In her searing dissent in the most recent reproductive rights case to go before the U.S. Supreme Court — Gonzales v. Carhart (2007) — Justice Ginsburg wrote, “[A]t stake in cases challenging abortion restrictions is a woman’s ‘control over her [own] destiny.'”

While the decision of whether and when to have children is the immediate question undergirding the right to reproductive freedom, as Justice Ginsburg signals above, at the core of this right lies even broader concerns: the rights of equality and opportunity. Until the recent Carhart decision, the Court understood that constitutional protections for reproductive freedom were also constitutional protections aimed at ensuring women’s ability to participate fully in the “economic and social life of the Nation.” At the core of the right to reproductive freedom is opportunity: the opportunity to obtain a good education, to shape one’s economic circumstances, to participate in the democratic process, to find love, to build families, to decide what makes for a good life, and to have the opportunity to live that life.

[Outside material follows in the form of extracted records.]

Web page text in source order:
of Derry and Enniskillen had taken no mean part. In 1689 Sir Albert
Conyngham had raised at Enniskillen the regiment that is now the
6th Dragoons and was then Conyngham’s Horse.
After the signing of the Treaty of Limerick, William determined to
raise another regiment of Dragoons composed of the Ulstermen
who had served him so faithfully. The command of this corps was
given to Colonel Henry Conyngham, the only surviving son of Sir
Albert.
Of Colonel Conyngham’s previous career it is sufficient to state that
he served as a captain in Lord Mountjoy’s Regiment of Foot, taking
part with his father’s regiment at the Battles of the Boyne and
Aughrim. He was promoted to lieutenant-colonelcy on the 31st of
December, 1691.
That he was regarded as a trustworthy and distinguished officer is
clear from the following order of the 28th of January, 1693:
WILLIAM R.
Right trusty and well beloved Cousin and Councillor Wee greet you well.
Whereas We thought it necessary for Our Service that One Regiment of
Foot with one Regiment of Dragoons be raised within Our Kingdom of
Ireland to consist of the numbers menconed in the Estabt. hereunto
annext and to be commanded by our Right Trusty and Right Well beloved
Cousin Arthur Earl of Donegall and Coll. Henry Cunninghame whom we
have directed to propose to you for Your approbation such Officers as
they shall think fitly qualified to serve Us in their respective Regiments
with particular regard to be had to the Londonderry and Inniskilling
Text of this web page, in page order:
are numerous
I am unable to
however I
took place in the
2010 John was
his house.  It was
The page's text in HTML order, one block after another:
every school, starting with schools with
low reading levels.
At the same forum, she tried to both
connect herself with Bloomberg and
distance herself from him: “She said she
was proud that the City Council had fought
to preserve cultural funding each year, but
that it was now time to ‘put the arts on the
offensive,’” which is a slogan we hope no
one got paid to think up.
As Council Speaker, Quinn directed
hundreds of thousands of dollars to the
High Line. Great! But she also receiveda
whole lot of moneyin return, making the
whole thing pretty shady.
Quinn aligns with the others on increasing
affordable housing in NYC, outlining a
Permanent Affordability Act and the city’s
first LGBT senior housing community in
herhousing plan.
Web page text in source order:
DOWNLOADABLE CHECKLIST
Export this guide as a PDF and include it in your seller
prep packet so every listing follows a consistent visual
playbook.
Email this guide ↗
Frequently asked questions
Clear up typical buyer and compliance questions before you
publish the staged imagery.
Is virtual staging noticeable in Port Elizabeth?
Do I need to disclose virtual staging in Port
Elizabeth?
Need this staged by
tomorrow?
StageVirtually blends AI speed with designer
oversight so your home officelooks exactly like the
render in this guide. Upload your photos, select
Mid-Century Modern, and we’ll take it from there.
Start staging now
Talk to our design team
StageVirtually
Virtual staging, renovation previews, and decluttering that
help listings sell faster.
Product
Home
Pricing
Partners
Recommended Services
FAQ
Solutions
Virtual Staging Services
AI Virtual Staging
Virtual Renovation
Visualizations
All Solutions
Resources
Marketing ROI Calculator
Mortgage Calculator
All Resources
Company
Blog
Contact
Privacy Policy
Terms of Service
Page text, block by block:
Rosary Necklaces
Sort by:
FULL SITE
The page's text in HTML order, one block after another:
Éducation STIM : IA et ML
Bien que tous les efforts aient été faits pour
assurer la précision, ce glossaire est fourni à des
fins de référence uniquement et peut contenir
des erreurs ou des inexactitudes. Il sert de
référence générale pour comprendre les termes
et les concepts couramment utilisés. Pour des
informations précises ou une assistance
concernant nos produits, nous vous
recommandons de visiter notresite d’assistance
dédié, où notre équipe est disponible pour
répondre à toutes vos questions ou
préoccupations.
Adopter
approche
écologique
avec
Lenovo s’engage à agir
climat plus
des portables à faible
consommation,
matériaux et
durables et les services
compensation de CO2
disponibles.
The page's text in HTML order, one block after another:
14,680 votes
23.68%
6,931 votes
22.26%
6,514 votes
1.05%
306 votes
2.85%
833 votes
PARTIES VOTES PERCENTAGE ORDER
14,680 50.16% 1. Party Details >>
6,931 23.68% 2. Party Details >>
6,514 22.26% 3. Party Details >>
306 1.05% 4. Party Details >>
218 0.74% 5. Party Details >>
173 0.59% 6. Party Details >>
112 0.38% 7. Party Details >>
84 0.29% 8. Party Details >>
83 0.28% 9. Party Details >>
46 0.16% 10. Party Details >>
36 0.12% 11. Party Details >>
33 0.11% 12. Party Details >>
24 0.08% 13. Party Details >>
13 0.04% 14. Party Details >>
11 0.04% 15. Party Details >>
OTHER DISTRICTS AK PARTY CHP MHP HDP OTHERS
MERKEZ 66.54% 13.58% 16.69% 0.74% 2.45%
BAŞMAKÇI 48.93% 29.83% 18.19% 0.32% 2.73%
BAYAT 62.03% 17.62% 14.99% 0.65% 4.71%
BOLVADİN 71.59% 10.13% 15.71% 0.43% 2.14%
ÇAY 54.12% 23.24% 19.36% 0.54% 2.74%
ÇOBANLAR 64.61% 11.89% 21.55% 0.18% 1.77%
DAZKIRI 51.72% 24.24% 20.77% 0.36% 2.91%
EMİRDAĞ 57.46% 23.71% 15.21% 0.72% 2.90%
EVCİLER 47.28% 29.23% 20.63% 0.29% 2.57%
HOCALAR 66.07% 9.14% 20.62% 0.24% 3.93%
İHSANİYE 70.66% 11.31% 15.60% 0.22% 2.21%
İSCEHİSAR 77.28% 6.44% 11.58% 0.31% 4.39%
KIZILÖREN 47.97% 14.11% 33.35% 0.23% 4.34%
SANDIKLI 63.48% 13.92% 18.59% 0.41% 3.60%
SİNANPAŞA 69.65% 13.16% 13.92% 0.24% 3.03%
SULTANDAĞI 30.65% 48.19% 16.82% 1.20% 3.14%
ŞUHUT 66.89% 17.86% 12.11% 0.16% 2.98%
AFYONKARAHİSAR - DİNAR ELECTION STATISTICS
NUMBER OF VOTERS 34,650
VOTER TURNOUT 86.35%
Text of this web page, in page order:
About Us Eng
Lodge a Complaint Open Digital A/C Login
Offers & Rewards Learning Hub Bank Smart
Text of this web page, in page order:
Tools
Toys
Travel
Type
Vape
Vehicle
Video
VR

The Roberts Court recklessly veered away from these important constitutional principles when it upheld for the first time in the history of the Supreme Court an abortion restriction that failed to include protections for women’s health. This could be a troubling sign of what’s ahead. This November, voters in South Dakota will face a ballot initiative to ban nearly all abortions in that state. If the ban becomes law, the ACLU will join Planned Parenthood Federation of America in bringing a legal challenge to stop this assault on abortion rights. The case could end up before the Supreme Court. The Court will then have the opportunity to reaffirm the right — or severely curtail it and with it women’s equality and opportunity.

We hope that the next president, if given the chance, will restore the Court’s commitment to freedom, equality, and opportunity for all. Our destiny as a nation is what is at stake in this election. Be a Constitution Voter.